• EXERCISE DESCRIPTION: Every entry below has to appear again in your reply, word for word, but no picture may.

[Data items]
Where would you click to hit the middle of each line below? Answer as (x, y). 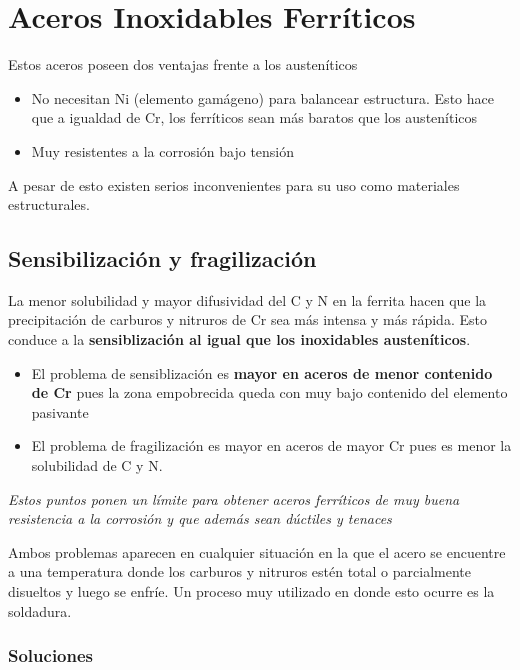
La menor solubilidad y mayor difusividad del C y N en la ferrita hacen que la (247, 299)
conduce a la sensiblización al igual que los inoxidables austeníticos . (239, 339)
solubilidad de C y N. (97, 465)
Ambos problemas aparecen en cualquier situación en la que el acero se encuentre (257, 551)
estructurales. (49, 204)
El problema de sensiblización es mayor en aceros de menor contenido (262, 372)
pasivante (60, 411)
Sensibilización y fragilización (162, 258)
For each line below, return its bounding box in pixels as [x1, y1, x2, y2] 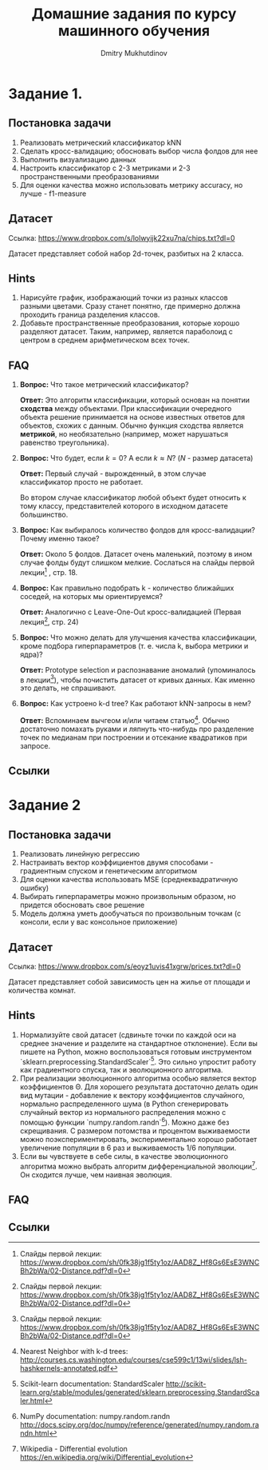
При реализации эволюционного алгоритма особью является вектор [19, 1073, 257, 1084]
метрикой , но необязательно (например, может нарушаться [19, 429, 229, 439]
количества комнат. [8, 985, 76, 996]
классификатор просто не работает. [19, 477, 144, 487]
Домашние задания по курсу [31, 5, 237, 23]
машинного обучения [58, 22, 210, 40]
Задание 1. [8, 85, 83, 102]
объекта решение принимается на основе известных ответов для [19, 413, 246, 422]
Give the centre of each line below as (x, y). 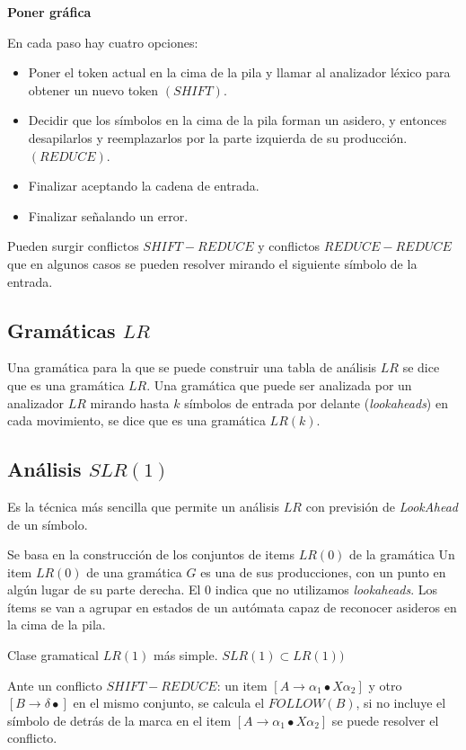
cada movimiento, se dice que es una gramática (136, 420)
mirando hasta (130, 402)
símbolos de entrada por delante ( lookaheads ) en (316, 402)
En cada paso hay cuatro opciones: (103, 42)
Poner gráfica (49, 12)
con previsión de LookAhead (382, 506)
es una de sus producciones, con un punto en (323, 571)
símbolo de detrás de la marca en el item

• SOLUTION FOR THIS TASK:
Where would you click to hit the middle of each line below? Answer as (x, y). 
La menor solubilidad y mayor difusividad del C y N en la ferrita hacen que la (247, 299)
conduce a la sensiblización al igual que los inoxidables austeníticos . (239, 339)
solubilidad de C y N. (97, 465)
Ambos problemas aparecen en cualquier situación en la que el acero se encuentre (257, 551)
estructurales. (49, 204)
El problema de sensiblización es mayor en aceros de menor contenido (262, 372)
pasivante (60, 411)
Sensibilización y fragilización (162, 258)
For each line below, return its bounding box in pixels as [x1, y1, x2, y2] 
При реализации эволюционного алгоритма особью является вектор [19, 1073, 257, 1084]
метрикой , но необязательно (например, может нарушаться [19, 429, 229, 439]
количества комнат. [8, 985, 76, 996]
классификатор просто не работает. [19, 477, 144, 487]
Домашние задания по курсу [31, 5, 237, 23]
машинного обучения [58, 22, 210, 40]
Задание 1. [8, 85, 83, 102]
объекта решение принимается на основе известных ответов для [19, 413, 246, 422]
Give the centre of each line below as (x, y). 
cada movimiento, se dice que es una gramática (136, 420)
mirando hasta (130, 402)
símbolos de entrada por delante ( lookaheads ) en (316, 402)
En cada paso hay cuatro opciones: (103, 42)
Poner gráfica (49, 12)
con previsión de LookAhead (382, 506)
es una de sus producciones, con un punto en (323, 571)
símbolo de detrás de la marca en el item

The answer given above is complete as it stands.